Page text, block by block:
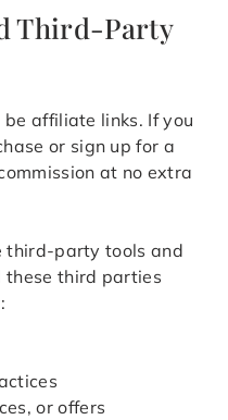
Third-Party
affiliate links. If you
or sign up for a
at no extra
third-party tools and
these third parties
or offers
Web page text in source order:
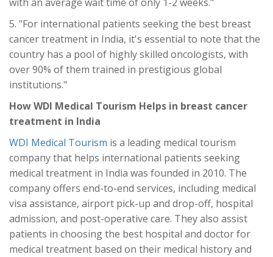
5. "For international patients seeking the best breast
cancer treatment in India, it's essential to note that the
country has a pool of highly skilled oncologists, with
over 90% of them trained in prestigious global
institutions."
How WDI Medical Tourism Helps in breast cancer
treatment in India
WDI Medical Tourism is a leading medical tourism
company that helps international patients seeking
medical treatment in India was founded in 2010. The
company offers end-to-end services, including medical
visa assistance, airport pick-up and drop-off, hospital
admission, and post-operative care. They also assist
patients in choosing the best hospital and doctor for
medical treatment based on their medical history and
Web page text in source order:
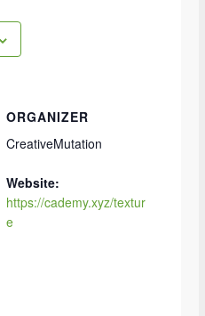
ORGANIZER
CreativeMutation
Website:
https://cademy.xyz/textur
e
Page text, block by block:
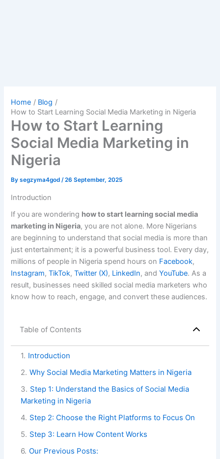
Home
Blog
How to Start Learning Social Media Marketing in Nigeria
How to Start Learning
Social Media Marketing in
Nigeria
Bysegzyma4god/26 September, 2025
Introduction
If you are wondering how to start learning social media
marketing in Nigeria, you are not alone. More Nigerians
are beginning to understand that social media is more than
just entertainment; it is a powerful business tool. Every day,
millions of people in Nigeria spend hours on Facebook,
Instagram,TikTok,Twitter (X), LinkedIn, andYouTube. As a
result, businesses need skilled social media marketers who
know how to reach, engage, and convert these audiences.
Table of Contents
1. Introduction
2. Why Social Media Marketing Matters in Nigeria
3. Step 1: Understand the Basics of Social Media
Marketing in Nigeria
4. Step 2: Choose the Right Platforms to Focus On
5. Step 3: Learn How Content Works
6. Our Previous Posts:
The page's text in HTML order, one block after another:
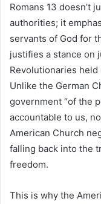
Romans 13 doesn’t
authorities; it
servants of God for
justifies a stance on
Revolutionaries
Unlike the German
government “of the
accountable to us,
American Church
falling back into the
freedom.
This is why the
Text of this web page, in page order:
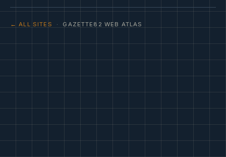
← ALL SITES · GAZETTE82 WEB ATLAS
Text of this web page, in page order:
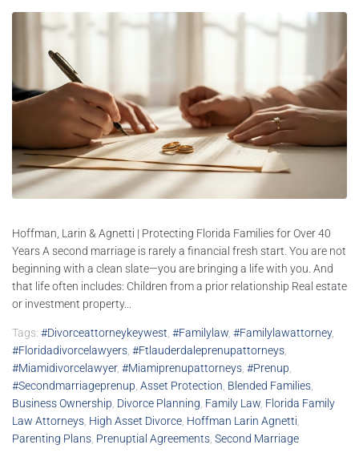
Hoffman, Larin & Agnetti | Protecting Florida Families for Over 40
Years A second marriage is rarely a financial fresh start. You are not
beginning with a clean slate—you are bringing a life with you. And
that life often includes: Children from a prior relationship Real estate
or investment property...
Tags: #divorceattorneykeywest #familylaw #familylawattorney,
#floridadivorcelawyers #ftlauderdaleprenupattorneys
#miamidivorcelawyer, #Miamiprenupattorneys #prenup
#secondmarriageprenup Asset Protection Blended Families
Business Ownership Divorce Planning Family Law Florida Family
Law Attorneys High Asset Divorce Hoffman Larin Agnetti
Parenting Plans Prenuptial Agreements Second Marriage
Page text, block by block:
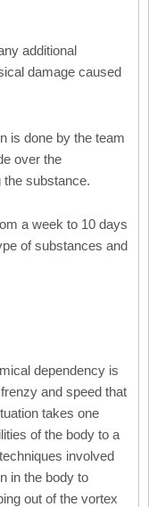
additional
damage caused
is done by the team
over the
the substance.
a week to 10 days
of substances and
dependency is
and speed that
takes one
of the body to a
involved
in the body to
out of the vortex

◆ WHAT TO DO ◆
Beginning with the line that contains "#miamidivorcelawyer, #Miamiprenupattorneys #prenup", print exactly every line through the end of the records, both included. Omit the pictures.

◆ EXERCISE ANSWER ◆
#miamidivorcelawyer, #Miamiprenupattorneys #prenup
#secondmarriageprenup Asset Protection Blended Families
Business Ownership Divorce Planning Family Law Florida Family
Law Attorneys High Asset Divorce Hoffman Larin Agnetti
Parenting Plans Prenuptial Agreements Second Marriage
Page text, block by block:
additional
damage caused
is done by the team
over the
the substance.
a week to 10 days
of substances and
dependency is
and speed that
takes one
of the body to a
involved
in the body to
out of the vortex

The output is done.